Making matters worse, the Collins family needs the insurance desperately.  Carl Collins, 56, has cancer and just had a bone marrow transplant to battle it.

Two years ago, Collins was diagnosed with mantle cell lymphoma, a blood cancer.  Today, he is healthier after a bone marrow transplant, but his battle now is with Arizona Health Care Cost Containment System (AHCCCS) insurance – the state’s Medicaid agency.

The state dropped him from coverage in the middle of the cancer treatment because his wife, who had quit her job a year ago to care for her husband, found new employment.

According to the Collins family, the new job put the family income over the $1,261-a-month limit to qualify for state Medicaid.  But without the insurance, the family can’t afford to continue Carl Collins’ treatments.

"He was taking 30 to 35 pills daily for the anti-rejection medication and antibiotics to keep him from getting sick cause he has no immune system," Robin Collins told MyFoxPhoenix.

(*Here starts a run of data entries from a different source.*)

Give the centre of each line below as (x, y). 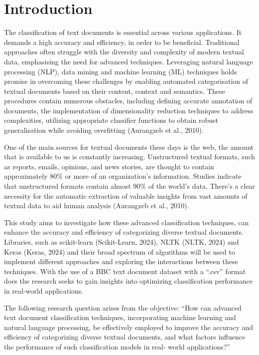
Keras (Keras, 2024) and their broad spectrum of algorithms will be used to (120, 251)
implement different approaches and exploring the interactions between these (121, 261)
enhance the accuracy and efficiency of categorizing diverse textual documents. (124, 232)
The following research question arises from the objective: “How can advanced (123, 307)
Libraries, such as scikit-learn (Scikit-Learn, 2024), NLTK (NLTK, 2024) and (122, 242)
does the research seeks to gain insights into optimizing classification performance (128, 281)
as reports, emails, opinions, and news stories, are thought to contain (109, 166)
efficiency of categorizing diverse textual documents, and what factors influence (125, 337)
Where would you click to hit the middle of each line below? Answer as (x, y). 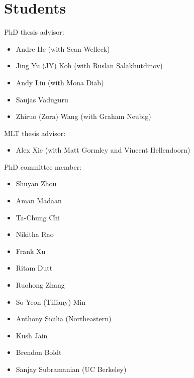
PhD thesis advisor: (34, 32)
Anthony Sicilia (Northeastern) (64, 319)
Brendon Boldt (39, 352)
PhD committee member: (43, 166)
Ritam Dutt (34, 268)
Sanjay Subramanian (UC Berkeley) (71, 369)
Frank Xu (31, 251)
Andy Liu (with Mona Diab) (60, 82)
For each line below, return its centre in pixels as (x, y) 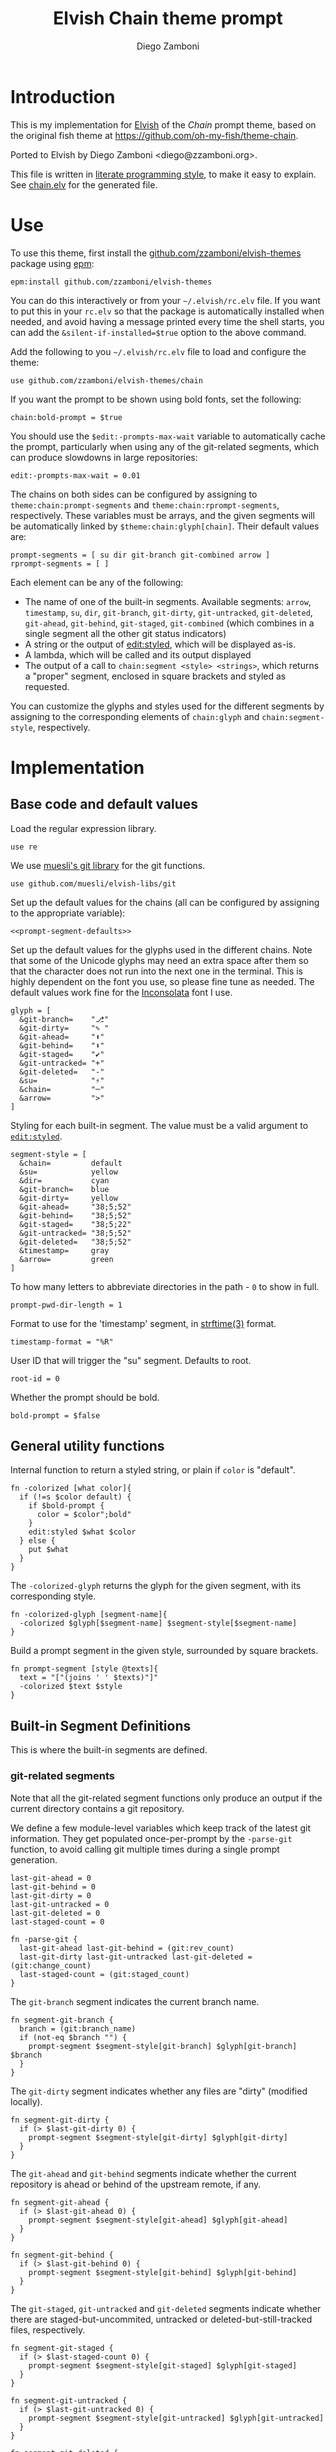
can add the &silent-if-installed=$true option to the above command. (158, 332)
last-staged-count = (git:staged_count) (104, 1974)
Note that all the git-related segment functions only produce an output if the (166, 1798)
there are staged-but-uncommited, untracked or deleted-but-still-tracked (161, 2319)
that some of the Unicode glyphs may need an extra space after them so (159, 960)
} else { (37, 1541)
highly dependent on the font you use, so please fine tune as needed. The (162, 981)
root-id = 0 (35, 1378)
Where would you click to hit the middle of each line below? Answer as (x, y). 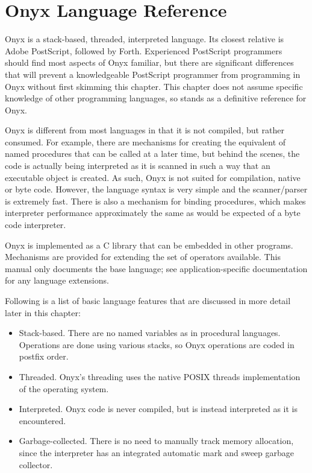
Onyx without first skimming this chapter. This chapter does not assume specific (154, 86)
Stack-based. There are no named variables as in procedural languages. (150, 333)
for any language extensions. (57, 280)
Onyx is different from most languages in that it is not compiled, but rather (145, 130)
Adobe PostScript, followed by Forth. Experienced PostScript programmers (144, 50)
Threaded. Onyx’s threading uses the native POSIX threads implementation (160, 376)
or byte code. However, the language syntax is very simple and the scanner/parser (156, 189)
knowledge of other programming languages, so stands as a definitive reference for (156, 98)
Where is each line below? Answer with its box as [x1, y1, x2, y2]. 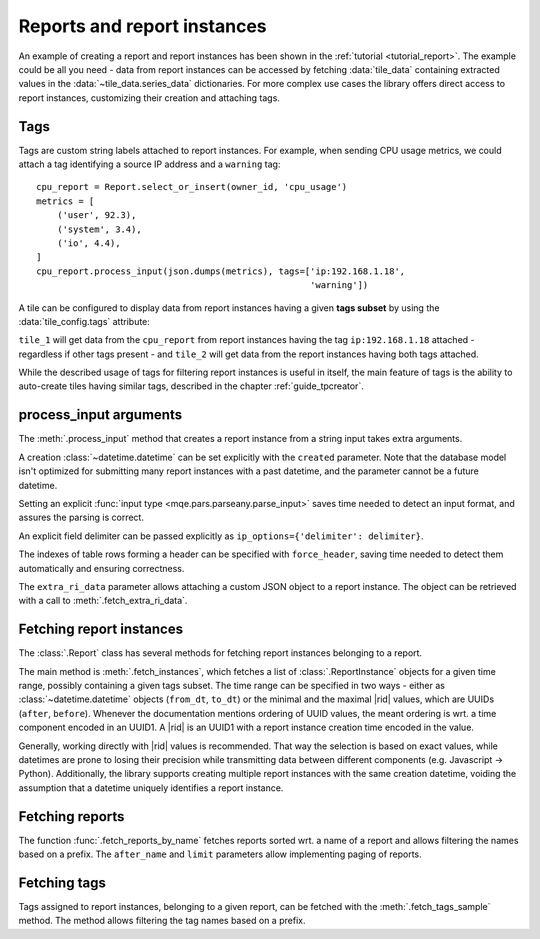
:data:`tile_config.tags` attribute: [18, 315, 150, 327]
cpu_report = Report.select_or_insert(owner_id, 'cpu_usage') [36, 181, 348, 193]
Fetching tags [18, 874, 107, 891]
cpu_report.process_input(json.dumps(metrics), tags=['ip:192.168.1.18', [36, 265, 406, 277]
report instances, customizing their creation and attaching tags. [18, 91, 280, 104]
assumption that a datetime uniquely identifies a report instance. [18, 781, 284, 794]
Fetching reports [18, 808, 125, 825]
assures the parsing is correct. [18, 511, 145, 524]
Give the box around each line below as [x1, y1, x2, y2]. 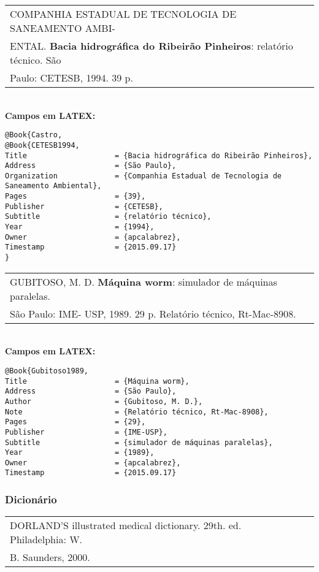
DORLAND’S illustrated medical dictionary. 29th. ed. [10, 518, 242, 533]
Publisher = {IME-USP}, [5, 427, 167, 437]
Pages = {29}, [5, 418, 146, 427]
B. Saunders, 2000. [10, 550, 90, 565]
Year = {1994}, [5, 223, 155, 232]
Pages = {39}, [5, 192, 146, 201]
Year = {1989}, [5, 448, 155, 457]
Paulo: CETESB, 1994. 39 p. [10, 71, 133, 85]
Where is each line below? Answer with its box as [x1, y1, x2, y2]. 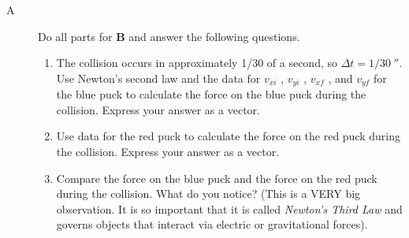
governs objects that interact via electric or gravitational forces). [56, 216, 368, 232]
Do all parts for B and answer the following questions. [38, 28, 300, 44]
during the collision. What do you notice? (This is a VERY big [56, 185, 361, 202]
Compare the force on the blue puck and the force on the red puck [56, 169, 377, 186]
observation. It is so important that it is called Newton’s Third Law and [56, 200, 403, 217]
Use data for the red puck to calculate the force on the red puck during [56, 128, 401, 144]
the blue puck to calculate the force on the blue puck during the [56, 86, 366, 102]
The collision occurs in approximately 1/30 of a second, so [56, 54, 337, 71]
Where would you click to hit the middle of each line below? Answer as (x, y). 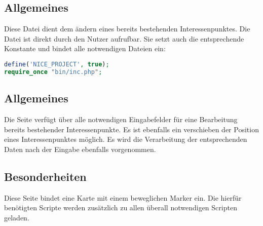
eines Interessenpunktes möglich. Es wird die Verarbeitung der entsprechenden (126, 139)
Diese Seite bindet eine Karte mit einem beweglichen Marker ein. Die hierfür (123, 197)
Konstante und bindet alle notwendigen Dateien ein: (85, 48)
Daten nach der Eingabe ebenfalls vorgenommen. (80, 149)
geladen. (17, 217)
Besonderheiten (45, 176)
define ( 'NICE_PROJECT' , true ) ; (57, 64)
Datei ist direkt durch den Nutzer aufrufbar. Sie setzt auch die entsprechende (124, 38)
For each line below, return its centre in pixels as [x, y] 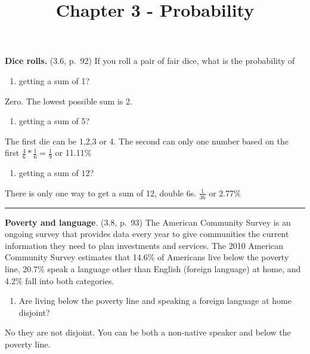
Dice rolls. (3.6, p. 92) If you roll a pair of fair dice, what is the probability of [150, 61]
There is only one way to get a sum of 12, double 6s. [101, 193]
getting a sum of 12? [56, 173]
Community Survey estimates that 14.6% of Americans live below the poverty [147, 257]
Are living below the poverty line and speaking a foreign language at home [155, 301]
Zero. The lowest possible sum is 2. [69, 101]
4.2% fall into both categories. [60, 280]
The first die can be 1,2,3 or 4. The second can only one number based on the [147, 141]
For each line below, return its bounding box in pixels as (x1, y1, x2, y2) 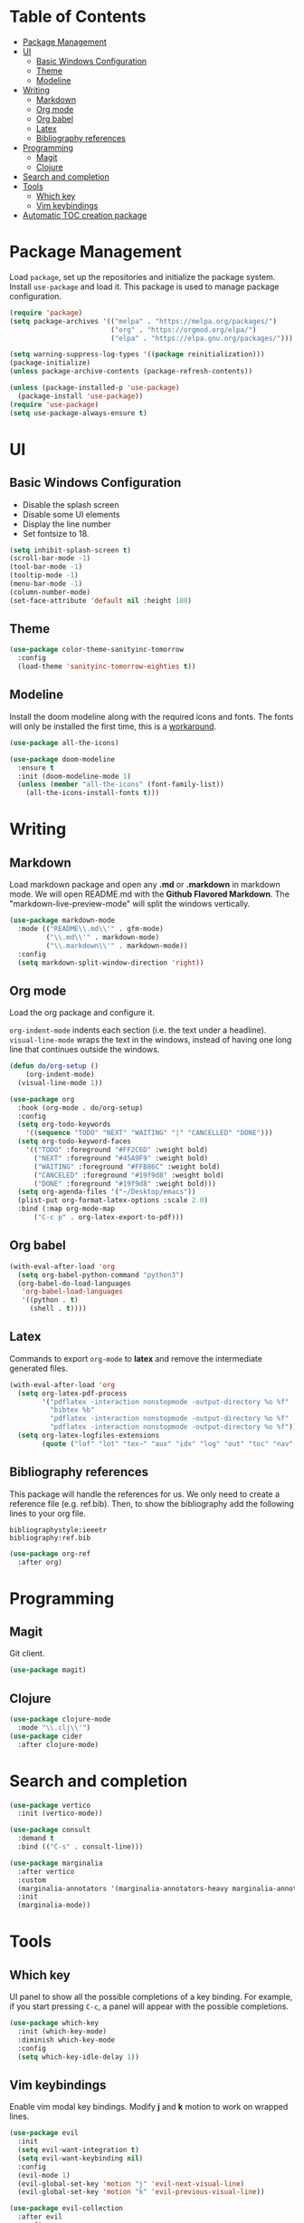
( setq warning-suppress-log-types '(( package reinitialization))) (9, 350, 265, 359)
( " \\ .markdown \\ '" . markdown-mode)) (45, 941, 188, 950)
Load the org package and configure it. (9, 1007, 156, 1018)
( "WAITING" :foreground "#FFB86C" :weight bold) (33, 1162, 221, 1171)
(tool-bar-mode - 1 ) (9, 562, 83, 572)
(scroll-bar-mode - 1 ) (9, 554, 91, 563)
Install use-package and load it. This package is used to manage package (9, 281, 280, 292)
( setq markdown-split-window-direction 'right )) (17, 958, 204, 967)
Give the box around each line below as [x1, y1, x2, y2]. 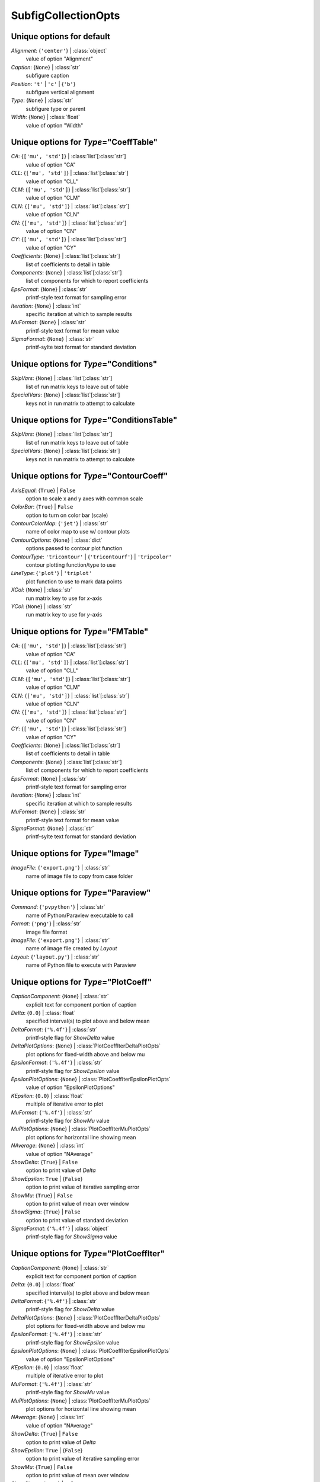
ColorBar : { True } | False [11, 503, 73, 510]
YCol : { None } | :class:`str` [11, 603, 73, 610]
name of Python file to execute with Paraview [25, 962, 136, 969]
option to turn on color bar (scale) [25, 512, 108, 519]
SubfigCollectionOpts [11, 9, 120, 22]
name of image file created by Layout [25, 945, 117, 952]
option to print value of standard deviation [25, 1216, 129, 1224]
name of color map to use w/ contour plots [25, 528, 130, 535]
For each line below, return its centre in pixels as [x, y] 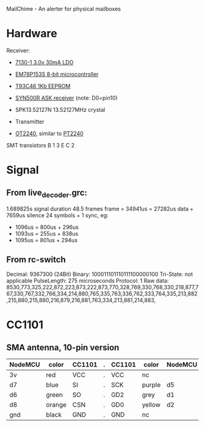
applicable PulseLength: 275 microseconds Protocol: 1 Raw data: [88, 280]
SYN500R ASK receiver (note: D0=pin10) [66, 98]
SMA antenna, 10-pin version [63, 347]
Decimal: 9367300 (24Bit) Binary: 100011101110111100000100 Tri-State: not [100, 274]
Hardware [32, 34]
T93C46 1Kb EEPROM [43, 86]
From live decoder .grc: [47, 193]
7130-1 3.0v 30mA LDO [44, 62]
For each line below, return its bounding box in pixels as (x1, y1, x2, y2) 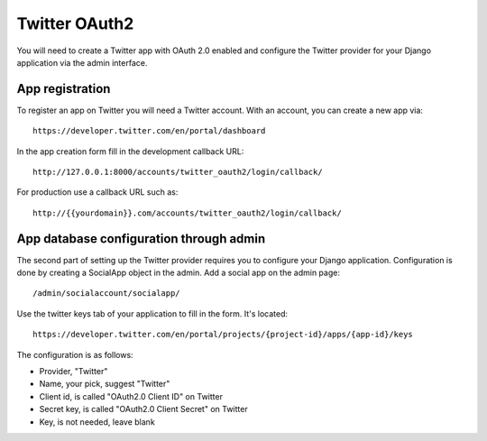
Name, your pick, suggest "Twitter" (39, 379, 170, 390)
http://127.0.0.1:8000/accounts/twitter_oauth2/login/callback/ (32, 167, 324, 178)
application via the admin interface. (16, 57, 148, 68)
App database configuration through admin (16, 231, 266, 246)
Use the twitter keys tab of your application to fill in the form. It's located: (16, 308, 289, 319)
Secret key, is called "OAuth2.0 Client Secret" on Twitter (39, 404, 248, 415)
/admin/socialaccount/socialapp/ (32, 289, 180, 299)
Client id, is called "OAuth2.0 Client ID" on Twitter (39, 390, 223, 401)
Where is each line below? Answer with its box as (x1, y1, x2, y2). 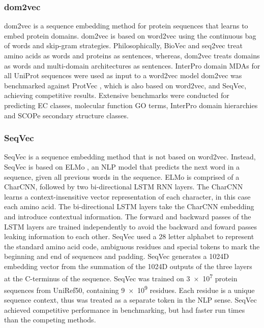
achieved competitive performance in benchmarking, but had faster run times (4, 304, 245, 315)
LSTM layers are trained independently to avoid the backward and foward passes (4, 221, 257, 232)
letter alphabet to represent (168, 231, 254, 242)
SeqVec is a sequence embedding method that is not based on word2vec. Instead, (4, 151, 256, 162)
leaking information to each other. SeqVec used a (4, 231, 157, 242)
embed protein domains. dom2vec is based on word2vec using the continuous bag (4, 30, 256, 41)
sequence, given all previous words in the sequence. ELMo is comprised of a (4, 171, 240, 182)
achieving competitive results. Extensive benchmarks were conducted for (4, 90, 229, 101)
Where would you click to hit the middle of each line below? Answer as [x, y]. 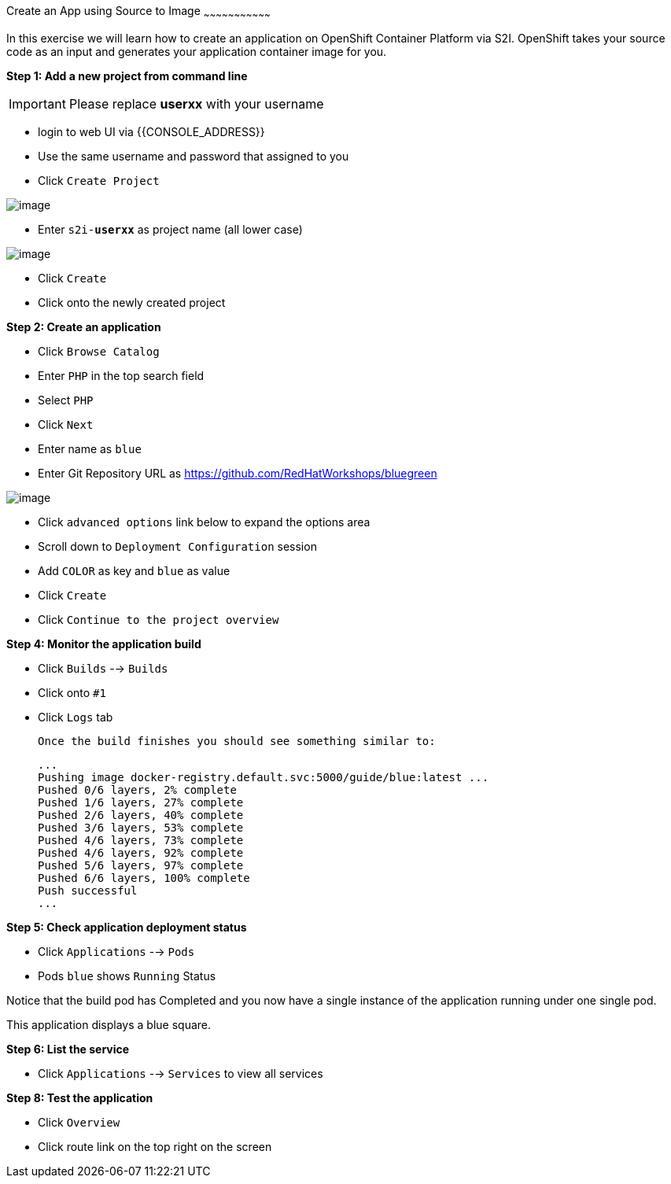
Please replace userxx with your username [196, 103]
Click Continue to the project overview [159, 619]
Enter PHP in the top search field [121, 375]
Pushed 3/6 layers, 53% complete [141, 827]
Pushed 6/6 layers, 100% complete [144, 878]
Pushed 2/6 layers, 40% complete [141, 815]
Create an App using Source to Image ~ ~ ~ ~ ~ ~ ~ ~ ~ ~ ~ [138, 12]
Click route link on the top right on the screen [155, 1146]
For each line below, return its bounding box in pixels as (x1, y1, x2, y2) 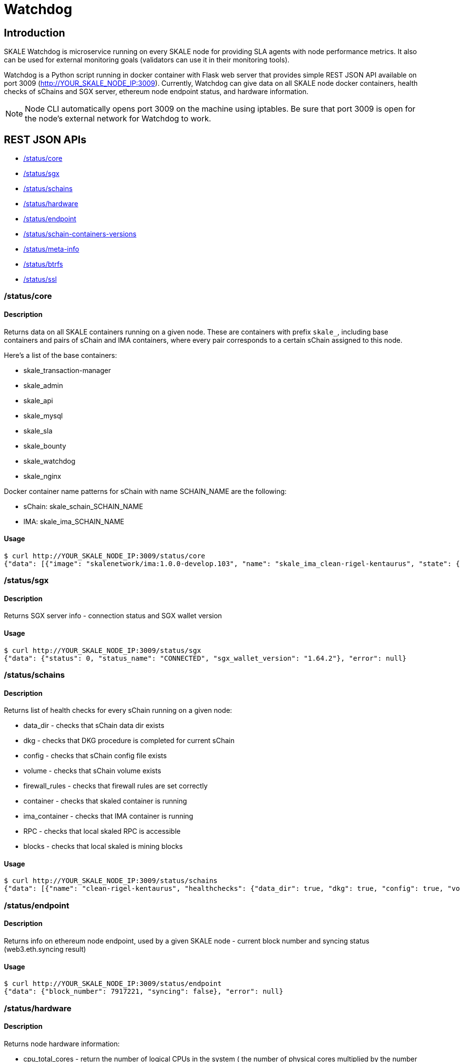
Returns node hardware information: (4, 1039, 120, 1048)
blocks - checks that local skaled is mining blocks (23, 842, 183, 851)
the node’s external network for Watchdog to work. (25, 114, 211, 124)
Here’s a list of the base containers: (4, 351, 117, 359)
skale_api (23, 396, 53, 405)
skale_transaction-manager (23, 366, 111, 374)
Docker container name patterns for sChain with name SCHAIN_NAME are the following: (4, 487, 287, 495)
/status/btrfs (23, 260, 63, 269)
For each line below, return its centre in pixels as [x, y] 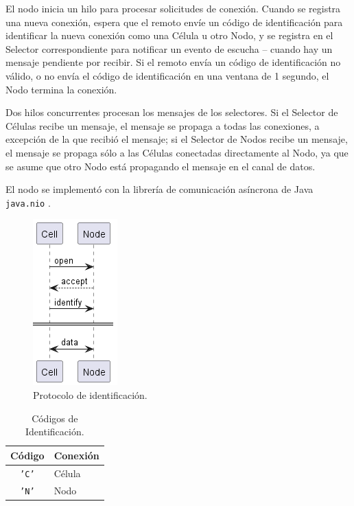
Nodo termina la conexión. [61, 89]
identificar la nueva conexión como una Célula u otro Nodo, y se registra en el [169, 35]
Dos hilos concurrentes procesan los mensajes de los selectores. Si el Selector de [172, 112]
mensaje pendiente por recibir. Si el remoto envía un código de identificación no [173, 62]
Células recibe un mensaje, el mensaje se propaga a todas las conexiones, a [163, 125]
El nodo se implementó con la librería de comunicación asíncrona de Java [160, 189]
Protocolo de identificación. [90, 394]
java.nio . [28, 202]
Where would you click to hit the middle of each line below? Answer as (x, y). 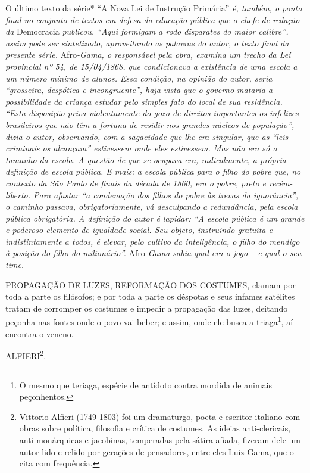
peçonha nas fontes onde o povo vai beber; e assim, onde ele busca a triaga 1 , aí (149, 321)
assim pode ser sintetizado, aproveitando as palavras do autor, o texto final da (147, 43)
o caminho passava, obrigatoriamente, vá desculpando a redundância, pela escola (152, 206)
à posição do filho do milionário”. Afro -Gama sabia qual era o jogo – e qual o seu (154, 253)
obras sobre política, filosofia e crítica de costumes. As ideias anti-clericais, (155, 428)
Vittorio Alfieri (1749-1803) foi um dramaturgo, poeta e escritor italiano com (160, 416)
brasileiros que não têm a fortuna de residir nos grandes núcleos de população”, (150, 124)
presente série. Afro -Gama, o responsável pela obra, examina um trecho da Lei (148, 55)
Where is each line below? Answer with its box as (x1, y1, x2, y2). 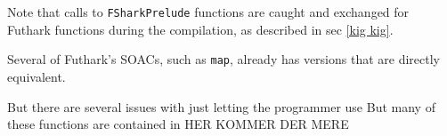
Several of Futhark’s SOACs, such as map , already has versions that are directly (7, 50, 441, 68)
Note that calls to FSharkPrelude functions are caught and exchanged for (7, 3, 410, 20)
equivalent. (7, 67, 66, 85)
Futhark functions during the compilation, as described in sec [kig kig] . (7, 20, 394, 38)
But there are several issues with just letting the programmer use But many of (7, 97, 435, 116)
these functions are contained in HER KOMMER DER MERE (7, 115, 349, 133)
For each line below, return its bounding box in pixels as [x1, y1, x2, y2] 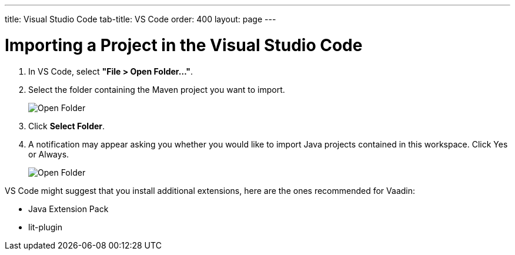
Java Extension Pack [28, 203, 109, 214]
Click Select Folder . [28, 120, 105, 131]
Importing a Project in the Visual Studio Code [5, 35, 363, 55]
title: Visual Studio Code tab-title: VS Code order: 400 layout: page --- [5, 14, 276, 24]
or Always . [28, 149, 69, 159]
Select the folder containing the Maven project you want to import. [28, 84, 285, 95]
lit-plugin [28, 222, 63, 232]

Robin Collins, whose job pays her $13.50 an hour, said she doesn’t want to quit her job, because the family has five children with two sons still living at home.

"If I quit my job right now, we'd have to go back to DES, get back on food stamps, food card thing. They put us all back on insurance and we would be sitting here with nothing. And that's no way to live – we're hard working people," Robin Collins told MyFoxPhoenix.

In the meantime, Carl Collins sits with no treatment following his bone marrow transplant. The family is trying to raise funds through this website.